/ 14 December 2012

Maternal health gets a boost in Malawi

Melinda Gates watches a youth group in Lilongwe as they perform a skit about having unprotected sex.
Melinda Gates watches a youth group in Lilongwe as they perform a skit about having unprotected sex.

On a gray Wednesday morning in the Malawian capital of Lilonge, a group of young people perform a skit for philanthropist Melinda Gates who has come to visit their recreational centre, a drafty room with wooden, board walls and a corrugated iron roof that don't quite meet.

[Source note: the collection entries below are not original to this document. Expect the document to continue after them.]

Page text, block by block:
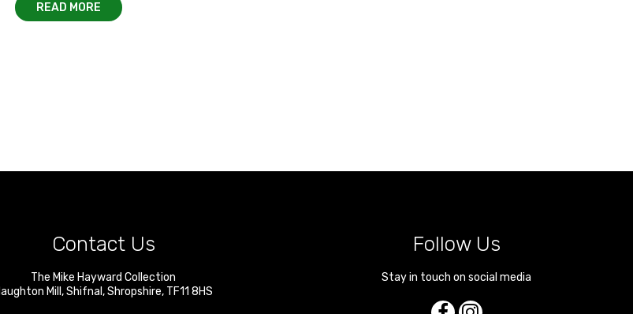
READ MORE
Contact Us
The Mike Hayward Collection
Mill ,Shifnal ,Shropshire, TF11 8HS
Follow Us
Stay in touch on social media

In the skit, a persistent teenaged boy tries to pressure his unwilling girlfriend into having sex.

"If you want to have sex, we're using this," she says, pulling a condom out of her back pocket.

The boy is affronted and bellows excuses.

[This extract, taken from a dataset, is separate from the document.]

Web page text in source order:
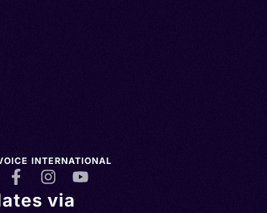
INTERNATIONAL
via

"Okay, if you don't want that, maybe this one," says the girl, pulling a female condom out of another pocket.

There are titters of laughter from the teens, members of the Lilongwe Youth Action Movement, a part of the Family Planning Association of Malawi (FPAM). Gates is as amused as they are.

"I've seen a lot of dramatisations over the years out in villages. I've never seen anybody dramatise a woman trying to negotiate a condom with her partner," she laughs later on. "They did a great job with that."

Challenges to growth and development
Gates is in Malawi to find ways to assist the country in its efforts to tackle key challenges to growth and development. One of the critical issues it faces is the crisis in maternal healthcare – about 3 000 Malawian women die during or shortly after pregnancy each year.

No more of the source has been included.